The allegations are increasingly serious, particularly in relation to the situation at Greek/EU border. Whereas a few years back, a typical issue concerned whether Frontex presence at the Hungarian border served as a constraint on the government or rather led Frontex to be a silent witness to or tacit supporter of the violations taking place, current investigations on activities in the Aegean suggest more direct forms of involvement in the “pushbacks” taking place.

The dramatis personae

Establishing facts and liabilities needs to take place in a court of law or in a thorough investigative process, which is what has been lacking but may now be accelerating. The European Parliament has established a Scrutiny Working Group with the mandate to assess Frontex activities and organisational matters, including the application of the EU acquis, compliance with fundamental rights, and internal reporting structures. A fact-finding report will be published in three months. At the same time, the European Ombudsman is investigating the Frontex complaints mechanism and OLAF, the EU’s anti-fraud office, is looking into allegations of mismanagement. Two legal actions are underway at the CJEU and International Criminal Court, respectively.

Previously, NGOs, journalists and international organisations have done sterling work in holding Frontex to account, including a joint investigation that published the most serious allegations concerning “pushbacks” in October 2020, and further reporting last month.
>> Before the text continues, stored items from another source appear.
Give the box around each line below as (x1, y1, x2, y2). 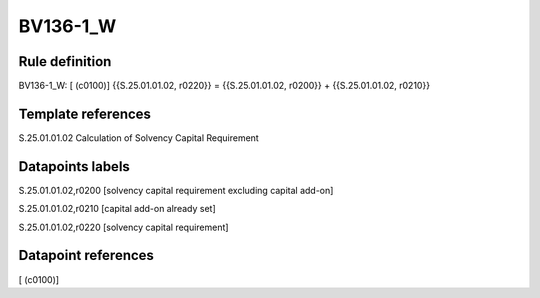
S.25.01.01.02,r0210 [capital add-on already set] (18, 203, 217, 215)
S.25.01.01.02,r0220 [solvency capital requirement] (18, 221, 229, 233)
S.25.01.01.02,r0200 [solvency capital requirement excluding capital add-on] (18, 184, 334, 196)
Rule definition (18, 53, 112, 70)
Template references (18, 105, 152, 122)
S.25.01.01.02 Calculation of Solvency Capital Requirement (18, 131, 259, 144)
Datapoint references (18, 247, 155, 264)
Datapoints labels (18, 158, 130, 175)
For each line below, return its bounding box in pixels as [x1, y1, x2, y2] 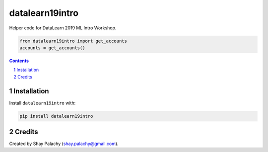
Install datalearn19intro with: [9, 100, 76, 106]
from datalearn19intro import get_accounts [19, 38, 128, 44]
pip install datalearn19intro [19, 113, 93, 119]
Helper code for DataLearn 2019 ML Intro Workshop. [9, 25, 117, 31]
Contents [9, 58, 29, 64]
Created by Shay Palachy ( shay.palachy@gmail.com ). [9, 141, 119, 147]
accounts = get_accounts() [19, 45, 85, 51]
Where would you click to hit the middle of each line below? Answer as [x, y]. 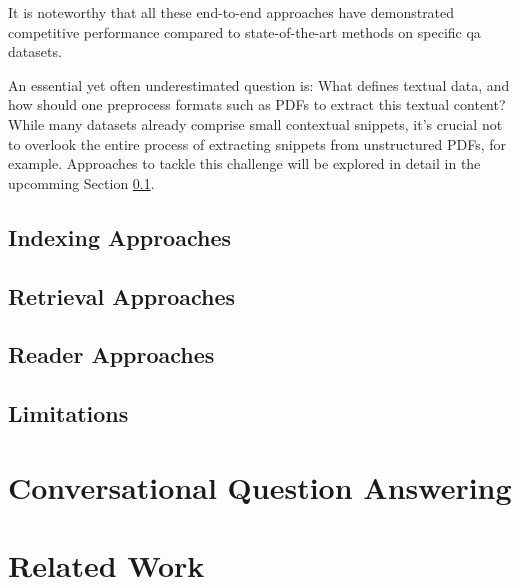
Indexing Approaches [119, 236]
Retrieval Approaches [122, 295]
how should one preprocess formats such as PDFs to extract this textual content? [257, 104]
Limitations [68, 413]
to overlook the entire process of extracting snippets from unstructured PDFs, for [257, 143]
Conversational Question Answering [260, 486]
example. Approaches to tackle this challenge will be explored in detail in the [244, 163]
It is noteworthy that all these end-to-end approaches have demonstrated [231, 12]
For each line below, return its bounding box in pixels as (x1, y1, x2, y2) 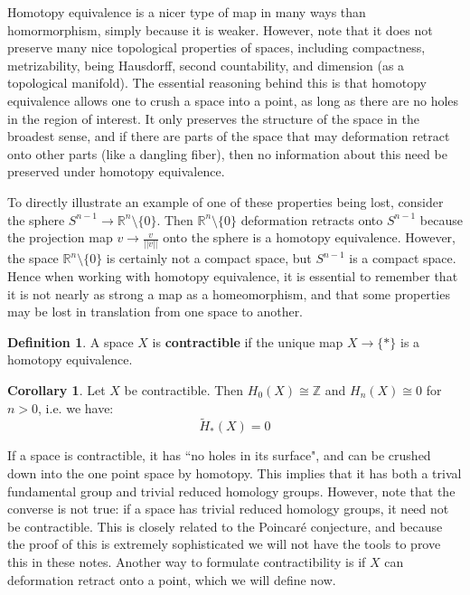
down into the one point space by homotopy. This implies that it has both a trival (7, 464, 462, 482)
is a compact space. (349, 249, 456, 268)
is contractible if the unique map (152, 332, 343, 351)
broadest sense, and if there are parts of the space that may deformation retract (7, 127, 450, 146)
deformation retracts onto (240, 210, 383, 229)
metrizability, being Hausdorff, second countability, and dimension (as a (7, 55, 405, 74)
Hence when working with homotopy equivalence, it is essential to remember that (7, 267, 458, 286)
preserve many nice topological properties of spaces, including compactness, (7, 38, 426, 57)
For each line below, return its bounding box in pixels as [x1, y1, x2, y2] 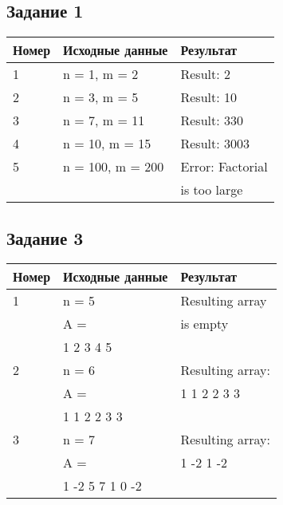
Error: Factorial [180, 157, 268, 176]
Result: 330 [180, 111, 244, 130]
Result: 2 [180, 65, 231, 84]
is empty [180, 314, 229, 333]
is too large [180, 180, 243, 199]
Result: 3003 [180, 134, 250, 153]
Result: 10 [180, 88, 238, 107]
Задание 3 [6, 225, 84, 250]

The same has not always been the case for the Frontex Management Board, composed primarily of the Member States as for most EU agencies, although it has been forced to act by the severity and persistence of allegations.
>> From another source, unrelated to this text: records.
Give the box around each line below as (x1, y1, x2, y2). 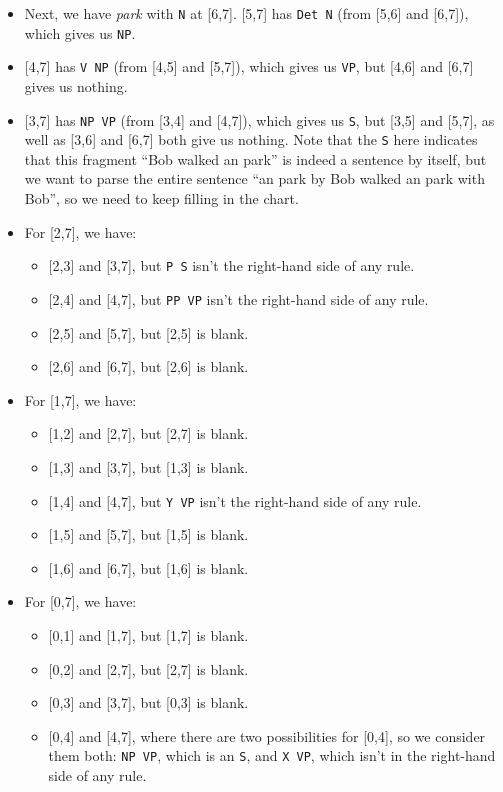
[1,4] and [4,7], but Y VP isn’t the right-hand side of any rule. (48, 490, 422, 511)
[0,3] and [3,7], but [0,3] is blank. (48, 692, 249, 713)
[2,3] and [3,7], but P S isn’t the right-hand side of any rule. (48, 255, 415, 276)
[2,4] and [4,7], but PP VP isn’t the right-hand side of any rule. (48, 288, 429, 309)
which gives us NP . (24, 22, 136, 43)
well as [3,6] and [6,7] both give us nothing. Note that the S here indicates (24, 129, 478, 150)
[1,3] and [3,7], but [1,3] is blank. (48, 456, 249, 477)
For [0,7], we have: (24, 591, 137, 612)
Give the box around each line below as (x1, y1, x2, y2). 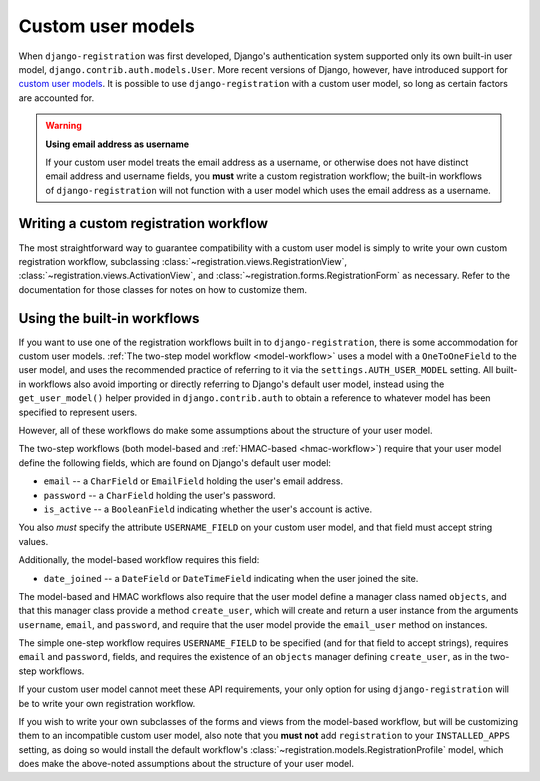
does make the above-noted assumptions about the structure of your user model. (18, 758, 355, 770)
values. (18, 535, 49, 547)
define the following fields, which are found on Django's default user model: (18, 456, 332, 469)
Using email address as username (45, 138, 190, 150)
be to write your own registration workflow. (18, 697, 196, 709)
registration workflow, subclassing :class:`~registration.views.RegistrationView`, (18, 255, 347, 267)
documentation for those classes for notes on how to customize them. (18, 283, 307, 295)
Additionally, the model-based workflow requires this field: (18, 554, 260, 566)

The Management Board’s snappily named Working Group on Fundamental Rights and Legal Operational Aspects of Operations produced a report into the latest revelations concerning the situation in the Aegean, with a focus on the Serious Incident Reports (SIR), a crucial internal reporting mechanism which obliges Frontex staff to record incidents including those where there are possible violations of fundamental rights. After reviewing the report, the Management Board noted “with concern that the reporting systems currently in place are not systematically applied, do not allow the Agency to have a clear picture of the facts relating to (potential) serious incidents and do not allow for a systematic analysis of fundamental rights concerns. The Agency needs to make urgent improvements in this respect.”

As well as issues with incidents themselves, the report seems to confirm the long-held suspicion that SIRs are not always being filed when incidents take place – a sort of wilful blindness. Violations at the EU’s borders are well-documented, including where Frontex is present and while it cannot investigate what Member States are doing, serious incidents of various types should be recorded.

The Commission sits somewhere in the middle and holding a certain amount of power to hold Frontex to account, which it is starting to use. Recently, it has intervened strongly and critically on the question of the recruitment and independence of the fundamental rights staffing, on pushbacks, and then through clarifying the legal obligations binding Frontex in a March letter at the request of the working group. It remains however a reluctant wielder of power, given its often deferential approach towards the Member States on asylum matters. And the new Frontex is – if anything – a creature of the Member States.

Power without accountability?

Accountability is a contestable and slippery concept but at its heart is the notion of exposure and consequences for actions which fall short of acceptable standards, certainly including situations where they knowingly involve breaches of legally binding obligations. Accountability mechanisms are in place to prevent such actions, ideally, but also to shed light on them and to engender the proportionate consequences for the individuals and bodies at fault.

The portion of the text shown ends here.